Drewry has analysed Maersk Line’s ability to consume its competitors “in one bite” after its US$4 billion takeover of Hamburg Süd included some concessions in certain trades.
In its Container Insight Weekly, Drewry stated that the deal is reducing the likelihood of regulators around the world intervening to “put brakes on growth increases”.
The independent consultancy said: “It is an inevitable consequence of the concentration occurring in the container sector right now that each new transaction will come under closer scrutiny by competition authorities.
“The concessions forced upon Maersk are not so harsh as to prevent them being the market leader in the majority of trades shared with Hamburg Süd.”
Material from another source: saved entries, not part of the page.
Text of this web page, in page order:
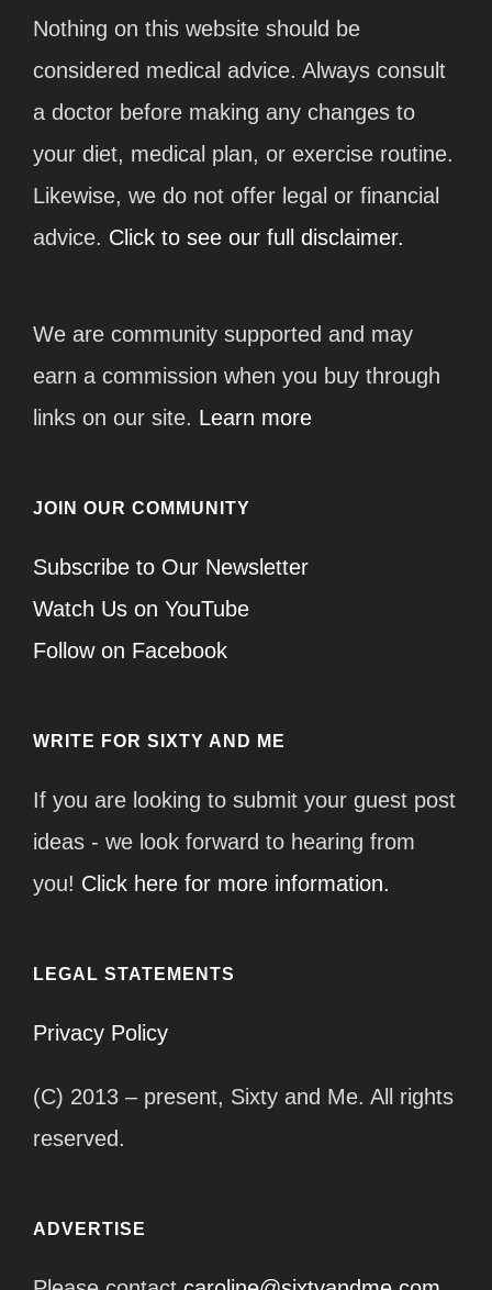
Nothing on this website should be
considered medical advice. Always consult
a doctor before making any changes to
your diet, medical plan, or exercise routine.
Likewise, we do not offer legal or financial
advice. Click to see our full disclaimer.
We are community supported and may
earn a commission when you buy through
links on our site. Learn more
JOIN OUR COMMUNITY
Subscribe to Our Newsletter
Watch Us on YouTube
Follow on Facebook
WRITE FOR SIXTY AND ME
If you are looking to submit your guest post
ideas - we look forward to hearing from
you! Click here for more information.
LEGAL STATEMENTS
Privacy Policy
(C) 2013 – present, Sixty and Me. All rights
reserved.
ADVERTISE
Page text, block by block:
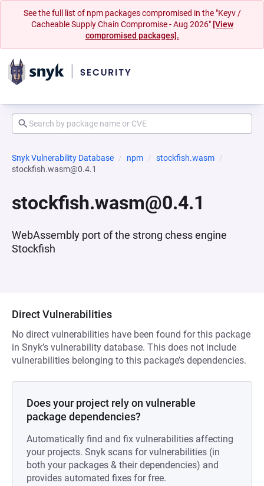
See the full list of npm packages compromised in the "Keyv /
Cacheable Supply Chain Compromise - Aug 2026" [View
compromised packages].
Snyk Vulnerability Database npm
stockfish.wasm
stockfish.wasm@0.4.1
stockfish.wasm@0.4.1
WebAssembly port of the strong chess engine
Stockfish
Direct Vulnerabilities
No direct vulnerabilities have been found for this package
in Snyk’s vulnerability database. This does not include
vulnerabilities belonging to this package’s dependencies.
Does your project rely on vulnerable
package dependencies?
Automatically find and fix vulnerabilities affecting
your projects. Snyk scans for vulnerabilities (in
both your packages & their dependencies) and
provides automated fixes for free.
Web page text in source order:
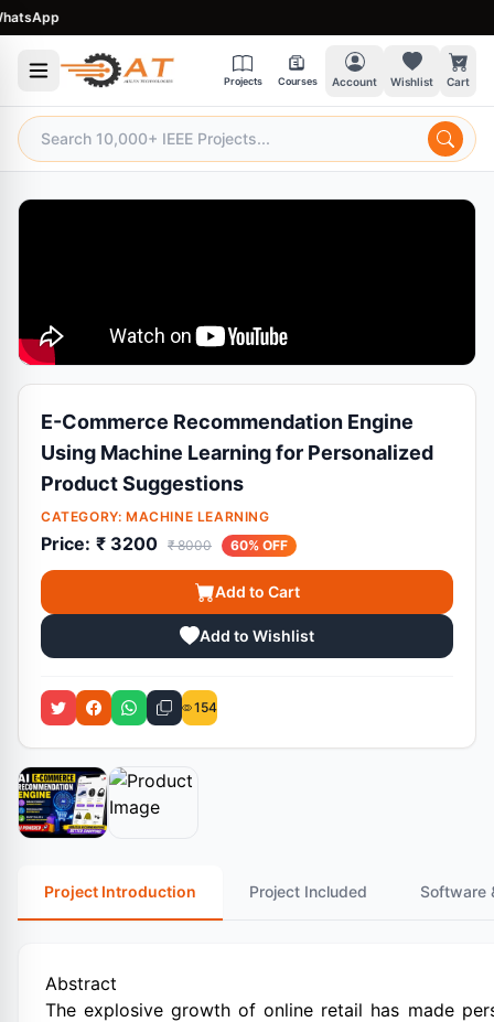
Projects Courses Account Wishlist Cart
E-Commerce Recommendation Engine
Using Machine Learning for Personalized
Product Suggestions
CATEGORY: MACHINE LEARNING
Price: ₹ 3200 ₹ 8000 60% OFF
Add to Cart
Add to Wishlist
154
Project Introduction Project Included Software
Abstract
The explosive growth of online retail has made
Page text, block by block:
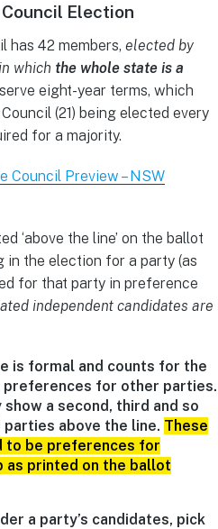
Election
has 42 members, elected by
which the whole state is a
eight-year terms, which
(21) being elected every
for a majority.
Council Preview – NSW
‘above the line’ on the ballot
in the election for a party (as
for that party in preference
independent candidates are
is formal and counts for the
preferences for other parties.
a second, third and so
above the line. These
to be preferences for
as printed on the ballot
a party’s candidates, pick
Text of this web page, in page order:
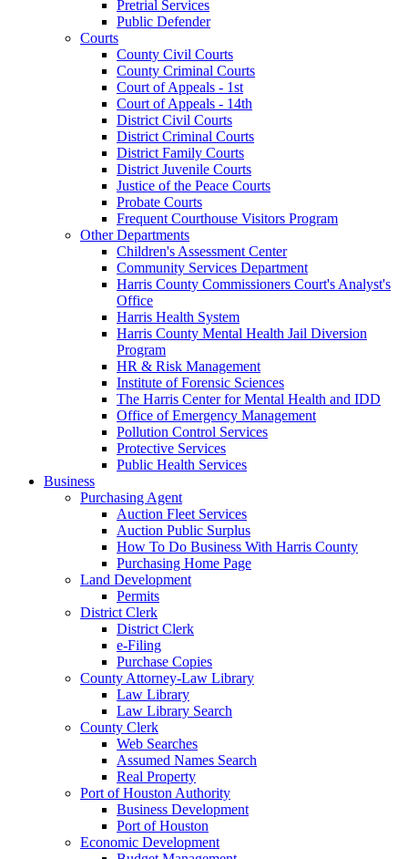
Pretrial Services
Public Defender
Courts
County Civil Courts
County Criminal Courts
Court of Appeals - 1st
Court of Appeals - 14th
District Civil Courts
District Criminal Courts
District Family Courts
District Juvenile Courts
Justice of the Peace Courts
Probate Courts
Frequent Courthouse Visitors Program
Other Departments
Children's Assessment Center
Community Services Department
Harris County Commissioners Court's Analyst's
Office
Harris Health System
Harris County Mental Health Jail Diversion
Program
HR & Risk Management
Institute of Forensic Sciences
The Harris Center for Mental Health and IDD
Office of Emergency Management
Pollution Control Services
Protective Services
Public Health Services
Business
Purchasing Agent
Auction Fleet Services
Auction Public Surplus
How To Do Business With Harris County
Purchasing Home Page
Land Development
Permits
District Clerk
District Clerk
e-Filing
Purchase Copies
County Attorney-Law Library
Law Library
Law Library Search
County Clerk
Web Searches
Assumed Names Search
Real Property
Port of Houston Authority
Business Development
Port of Houston
Economic Development
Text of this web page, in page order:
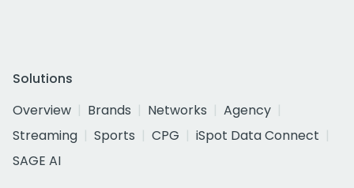
Solutions
Overview
Brands Networks
Agency
Streaming
Sports CPG
iSpot Data Connect
SAGE AI
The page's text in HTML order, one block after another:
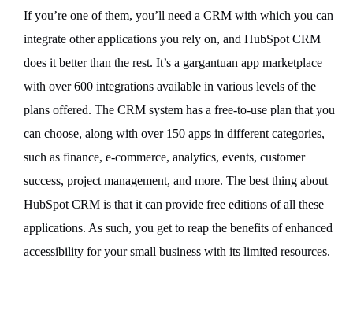
If you’re one of them, you’ll need a CRM with which you can
integrate other applications you rely on, and HubSpot CRM
does it better than the rest. It’s a gargantuan app marketplace
with over 600 integrations available in various levels of the
plans offered. The CRM system has a free-to-use plan that you
can choose, along with over 150 apps in different categories,
such as finance, e-commerce, analytics, events, customer
success, project management, and more. The best thing about
HubSpot CRM is that it can provide free editions of all these
applications. As such, you get to reap the benefits of enhanced
accessibility for your small business with its limited resources.
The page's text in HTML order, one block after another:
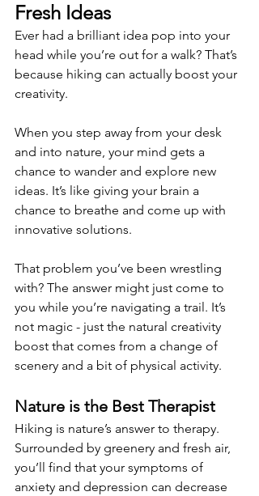
Fresh Ideas
Ever had a brilliant idea pop into your
head while you’re out for a walk? That’s
because hiking can actually boost your
creativity.
When you step away from your desk
and into nature, your mind gets a
chance to wander and explore new
ideas. It’s like giving your brain a
chance to breathe and come up with
innovative solutions.
That problem you’ve been wrestling
with? The answer might just come to
you while you’re navigating a trail. It’s
not magic - just the natural creativity
boost that comes from a change of
scenery and a bit of physical activity.
Nature is the Best Therapist
Hiking is nature’s answer to therapy.
Surrounded by greenery and fresh air,
you’ll find that your symptoms of
anxiety and depression can decrease
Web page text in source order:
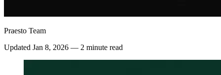
Praesto Team
Updated Jan 8, 2026 — 2 minute read
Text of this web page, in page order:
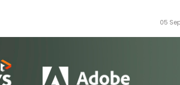
05
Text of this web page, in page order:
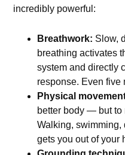
incredibly powerful:
Breathwork: Slow,
breathing activates
system and directly
response. Even five
Physical
better body — but to
Walking,
gets you out of your
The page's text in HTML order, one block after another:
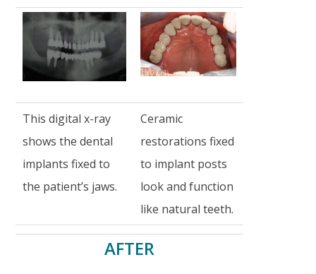
This digital x-ray
shows the dental
implants fixed to
the patient’s jaws.
Ceramic
restorations fixed
to implant posts
look and function
like natural teeth.
AFTER

The takeover of Hamburg Süd was unconditionally cleared by the US Department of Justice in March, but the European Union Commission felt obliged to place conditions that will restrict capacity in some trades, before it also approved the transaction.
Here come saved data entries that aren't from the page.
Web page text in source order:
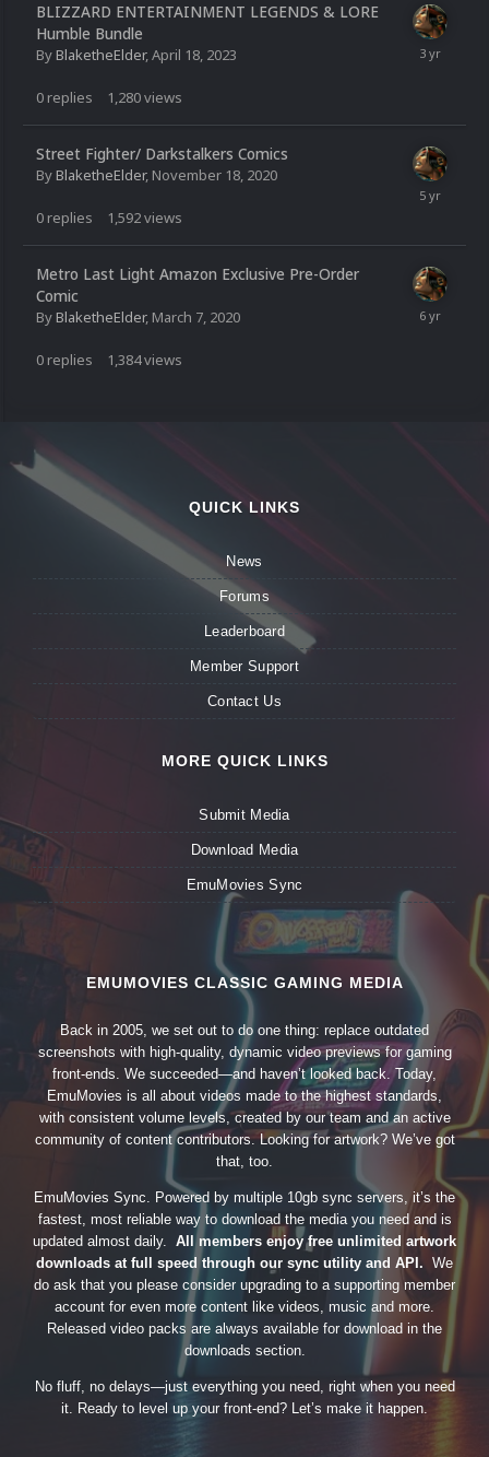
BLIZZARD ENTERTAINMENT LEGENDS & LORE
Humble Bundle
ByBlaketheElder,April 18, 2023
0 replies 1,280views
Street Fighter/ Darkstalkers Comics
ByBlaketheElder, November 18, 2020
0 replies 1,592views
Metro Last Light Amazon Exclusive Pre-Order
Comic
ByBlaketheElder, March 7, 2020
0 replies 1,384views
QUICK LINKS
News
Forums
Leaderboard
Member Support
Contact Us
MORE QUICK LINKS
Submit Media
Download Media
EmuMovies Sync
EMUMOVIES CLASSIC GAMING MEDIA
Back in 2005, we set out to do one thing: replace outdated
screenshots with high-quality, dynamic video previews for gaming
front-ends. We succeeded—and haven’t looked back. Today,
EmuMovies is all about videos made to the highest standards,
with consistent volume levels, created by our team and an active
community of content contributors. Looking for artwork? We’ve got
that, too.
EmuMovies Sync. Powered by multiple 10gb sync servers, it’s the
fastest, most reliable way to download the media you need and is
updated almost daily. All members enjoy free unlimited artwork
downloads at full speed through our sync utility and API. We
do ask that you please consider upgrading to a supporting member
account for even more content like videos, music and more.
Released video packs are always available for download in the
downloads section.
No fluff, no delays—just everything you need, right when you need
it. Ready to level up your front-end? Let’s make it happen.
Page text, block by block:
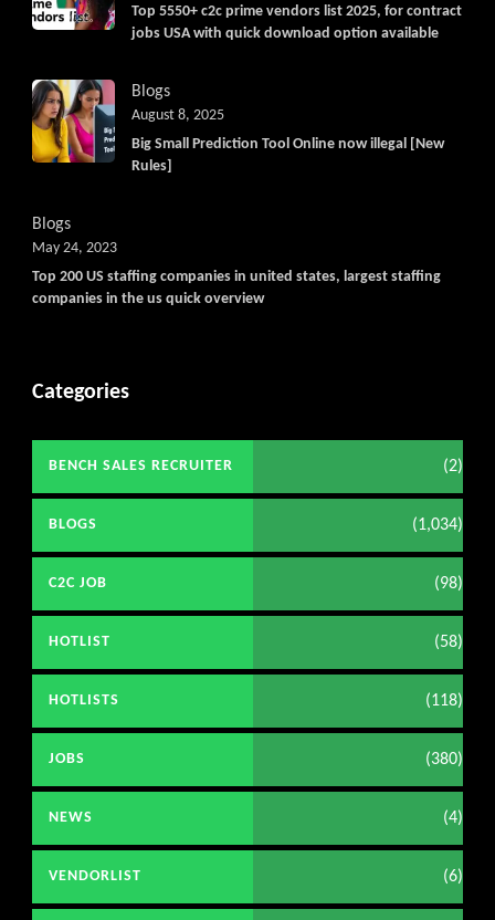
Top 5550+ c2c prime vendors list 2025, for contract
jobs USA with quick download option available
Blogs
Big Small Prediction Tool Online now illegal [New
Rules]
August 8, 2025
Blogs
Top 200 US staffing companies in united states, largest staffing
companies in the us quick overview
May 24, 2023
Categories
BENCH SALES RECRUITER (2)
BLOGS (1,034)
C2C JOB (98)
HOTLIST (58)
HOTLISTS (118)
JOBS (380)
NEWS (4)
VENDORLIST (6)
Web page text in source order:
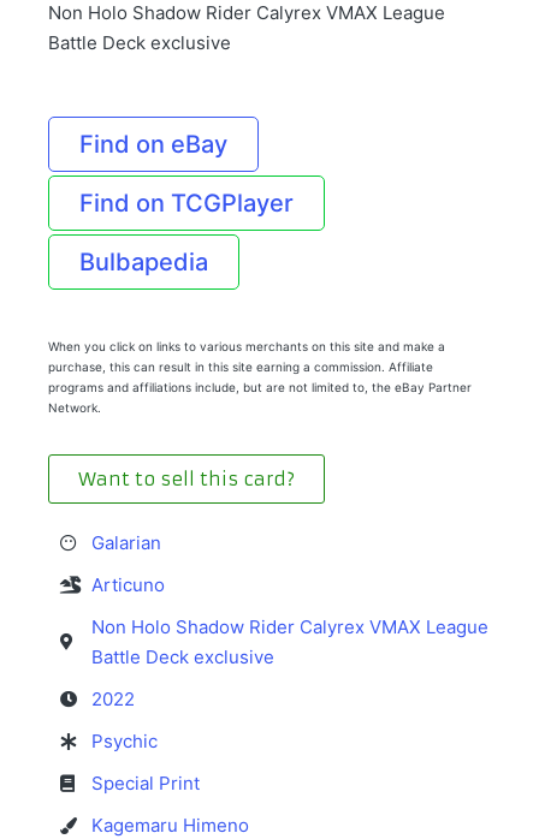
Non Holo Shadow Rider Calyrex VMAX League
Battle Deck exclusive
Find on eBay
Find on TCGPlayer
Bulbapedia
When you click on links to various merchants on this site and make a
purchase, this can result in this site earning a commission. Affiliate
programs and affiliations include, but are not limited to, the eBay Partner
Network.
Want to sell this card?
Galarian
Articuno
Non Holo Shadow Rider Calyrex VMAX League
Battle Deck exclusive
2022
Psychic
Special Print
Kagemaru Himeno
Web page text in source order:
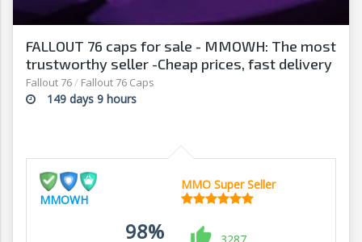
FALLOUT 76 caps for sale - MMOWH: The most
trustworthy seller -Cheap prices, fast delivery‎
Fallout 76/ Fallout 76 Caps
149 days 9 hours
MMOWH
MMO Super Seller
98% 3287

When complete, the transaction will see the combined entity control approximately 19% of the world’s container fleet capacity, based on today’s shares, putting further distance between the Maersk group of carriers and MSC in second place at 15%.
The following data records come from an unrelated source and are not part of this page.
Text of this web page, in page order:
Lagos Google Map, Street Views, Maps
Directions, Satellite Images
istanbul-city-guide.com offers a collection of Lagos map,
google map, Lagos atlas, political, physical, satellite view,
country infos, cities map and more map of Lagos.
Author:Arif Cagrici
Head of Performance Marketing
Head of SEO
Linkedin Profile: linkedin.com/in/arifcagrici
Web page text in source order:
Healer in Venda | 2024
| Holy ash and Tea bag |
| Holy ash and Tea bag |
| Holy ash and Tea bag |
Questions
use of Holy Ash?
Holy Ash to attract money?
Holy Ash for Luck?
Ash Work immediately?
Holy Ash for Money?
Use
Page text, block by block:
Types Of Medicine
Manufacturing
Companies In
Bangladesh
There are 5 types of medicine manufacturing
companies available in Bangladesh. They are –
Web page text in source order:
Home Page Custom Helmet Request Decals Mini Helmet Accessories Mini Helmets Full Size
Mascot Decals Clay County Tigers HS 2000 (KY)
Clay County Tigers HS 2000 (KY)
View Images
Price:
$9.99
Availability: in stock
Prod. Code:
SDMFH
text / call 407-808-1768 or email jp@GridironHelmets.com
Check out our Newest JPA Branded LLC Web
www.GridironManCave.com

After announcing of the acquisition close, Søren Skou, CEO of Maersk Line and A.P. Moller – Maersk, said: “By keeping Hamburg Süd as a separate and well-run company, we will limit the transaction and integration risks and costs while still extracting the operational synergies.
“The acquisition of Hamburg Süd will therefore create substantial value to Maersk Line already in 2019.”
Drewry added: “The attractiveness of Hamburg Süd as a takeover target was always obvious.
“The German carrier has turned itself into one of the most recognisable North-South trade specialists in the industry; delivering exceptional growth rates fostered by a keen appetite for M&A [see graph below].
“The company made itself a relatively easy fit for any major line that was looking to expand its North-South horizons, while its virtual absence from the East-West markets avoids the need for scrutineering by competition authorities as far as those routes are concerned.
“While it flirted with moving into East-West trades, its owners clearly decided that the investment required to make the step up was too rich.”